那時他是什麽表情呢?無謂?不耐?不解?或者一點點的憤怒?還是一如既往的冷漠,像現在繞著她裸露腳踝的冰冷海水? 最後一次機會也無法生成靈體的她,和剛剛生成血族有史以來最唯美最壯觀的靈體,力量強大到引來雷暴,甚至焚燒了整個靈原的他。 若當時回頭看他,會看見他什麽樣的表情呢? 幾百年來,她數次問自己,數次都不能獲得確定的答案。 她在廣場中心的石碑前坐下。靜靜看向石碑落在水面的投影。 若那時回首。 再次見到他,已是作為他的妻子被賞賜給他的時候。 他是血統不明的低等存在,卻擁有他們中至純血統都無法匹敵的力量。使這群因為生命苦長無所事事,而建立了一套繁冗血統秩序來消磨彼此的食魂貴族如臨大敵。他以他們的根基翹起他們立足的另一個根基,把火和太陽澆到他們頭上,對他們的叫囂置之不理,甚至還“委屈”地接受了他們的公爵封號,肆無忌憚的行事風格卻沒有因此有絲毫收斂。 他有著公爵的稱號,卻還是他們眼中卑劣的殘渣,乞食的小狗。只是當這只狗咬斷了他們視為生命的金色緞帶,他們也只能匆匆安撫。 他們不知道,真正的狼,永遠無法被馴服成狗。 他們中還是有些有腦子的人,知道他之所以沒有幹脆地全滅了他們,一是時機未到,二是他覺得那樣會讓一切變得無趣。看著他們像跳梁小醜,穿著滑稽衣服,在他導演的舞臺上張牙舞爪,還自以為是世界主人不可一世,這讓他覺得有趣。 於是她在他獲得公爵封號時被賞賜給他。因那些有腦之人的首腦—樞機老人,看見他見到她時,目光中幾不可察的一絆。 她是古老時代的皇帝在皇位捏在別人手裏岌岌可危之時,以賞賜姿態倉皇送走的保命人質。 而他,竟然接受了。 搬入暗淩的公爵府前,她去向父親告別。那個被她稱為父親的人,居高臨下地扔出一句帶著譏誚的遣送說明: “你去吧。你和他很配。” 很配。 他被鄙視因為他來路不明,而她,作為父親和人類女子的混血,則是因為來路太明白。 其實她是期待的。 期待一雙溫暖的手,或者一段溫暖…

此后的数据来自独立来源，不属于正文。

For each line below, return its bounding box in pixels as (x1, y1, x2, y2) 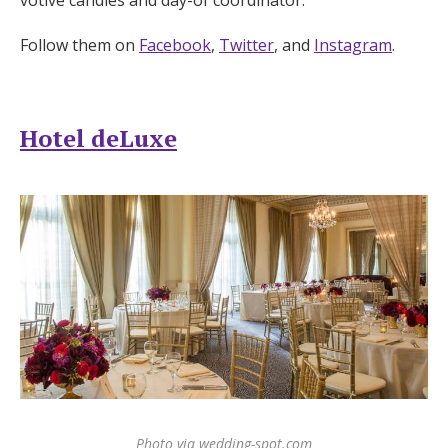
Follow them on (20, 33, 139, 56)
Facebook (139, 33, 211, 56)
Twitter (219, 33, 274, 56)
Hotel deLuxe (20, 121, 177, 154)
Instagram (314, 33, 392, 56)

那時他是什麽表情呢?無謂?不耐?不解?或者一點點的憤怒?還是一如既往的冷漠,像現在繞著她裸露腳踝的冰冷海水?

最後一次機會也無法生成靈體的她,和剛剛生成血族有史以來最唯美最壯觀的靈體,力量強大到引來雷暴,甚至焚燒了整個靈原的他。

若當時回頭看他,會看見他什麽樣的表情呢?

幾百年來,她數次問自己,數次都不能獲得確定的答案。

她在廣場中心的石碑前坐下。靜靜看向石碑落在水面的投影。

若那時回首。

再次見到他,已是作為他的妻子被賞賜給他的時候。

他是血統不明的低等存在,卻擁有他們中至純血統都無法匹敵的力量。使這群因為生命苦長無所事事,而建立了一套繁冗血統秩序來消磨彼此的食魂貴族如臨大敵。他以他們的根基翹起他們立足的另一個根基,把火和太陽澆到他們頭上,對他們的叫囂置之不理,甚至還“委屈”地接受了他們的公爵封號,肆無忌憚的行事風格卻沒有因此有絲毫收斂。

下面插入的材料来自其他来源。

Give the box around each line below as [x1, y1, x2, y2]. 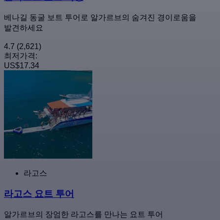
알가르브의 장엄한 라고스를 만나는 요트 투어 [4, 210, 163, 219]
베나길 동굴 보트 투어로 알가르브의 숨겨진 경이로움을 [4, 13, 196, 22]
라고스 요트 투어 [4, 189, 74, 199]
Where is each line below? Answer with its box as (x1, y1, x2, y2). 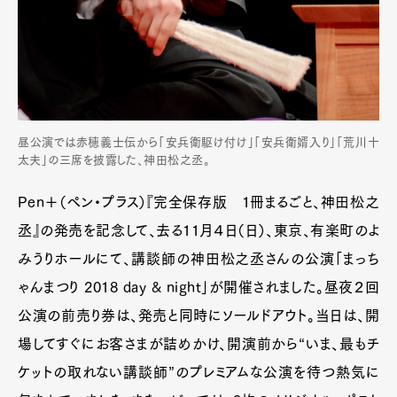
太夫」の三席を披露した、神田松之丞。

他有著公爵的稱號,卻還是他們眼中卑劣的殘渣,乞食的小狗。只是當這只狗咬斷了他們視為生命的金色緞帶,他們也只能匆匆安撫。

他們不知道,真正的狼,永遠無法被馴服成狗。

他們中還是有些有腦子的人,知道他之所以沒有幹脆地全滅了他們,一是時機未到,二是他覺得那樣會讓一切變得無趣。看著他們像跳梁小醜,穿著滑稽衣服,在他導演的舞臺上張牙舞爪,還自以為是世界主人不可一世,這讓他覺得有趣。

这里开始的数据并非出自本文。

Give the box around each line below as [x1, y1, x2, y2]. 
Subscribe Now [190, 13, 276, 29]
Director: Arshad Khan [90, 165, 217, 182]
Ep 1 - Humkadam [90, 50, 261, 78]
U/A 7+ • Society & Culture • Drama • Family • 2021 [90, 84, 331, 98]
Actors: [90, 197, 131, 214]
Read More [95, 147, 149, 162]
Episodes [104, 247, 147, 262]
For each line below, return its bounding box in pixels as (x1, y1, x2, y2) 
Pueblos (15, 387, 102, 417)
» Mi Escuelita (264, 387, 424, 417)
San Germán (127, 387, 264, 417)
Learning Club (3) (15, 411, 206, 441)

於是她在他獲得公爵封號時被賞賜給他。因那些有腦之人的首腦—樞機老人,看見他見到她時,目光中幾不可察的一絆。

她是古老時代的皇帝在皇位捏在別人手裏岌岌可危之時,以賞賜姿態倉皇送走的保命人質。

而他,竟然接受了。

搬入暗淩的公爵府前,她去向父親告別。那個被她稱為父親的人,居高臨下地扔出一句帶著譏誚的遣送說明:

“你去吧。你和他很配。”

很配。

他被鄙視因為他來路不明,而她,作為父親和人類女子的混血,則是因為來路太明白。

其實她是期待的。

期待一雙溫暖的手,或者一段溫暖的眼波。

期待一場瞬間燒盡一切的愛,潮水般淹沒她,撕裂她。寵愛她。

只因她不敢期待永遠。所以如果只有一瞬,那麽這一瞬一定要有仇恨般的力量。焚毀一切。

但她自出生起,送出的手,就從未被父親抓住過。

她只是他一夜沖動的產物。生命是神聖的,誕生生命的過程卻往往是野獸的欲望一瀉,而不是那早已死在詩詞歌賦裏的愛情。

她不信仰神明,但是那個缺席的位置,卻一直都在。

它跳動在她血液的每一處,在夜深人靜的時候叫囂得仿如魔怪。

他娶了她,但一直不曾碰她。甚至很少和她說話。她不禁開始覺得,他之所以娶她,興許只是在報覆靈原初遇時她稱得上不恭的行徑。

愛情就是一場戰爭,兩個走火入魔的人彼此撕扯。而她和他之間一直只浮動著冰山底層的那種至寒湛藍。她與他爭執,最後的結果從來都是她瞪著眼,看他冷冷一笑而後掉頭離開,留她在原地站成偶人。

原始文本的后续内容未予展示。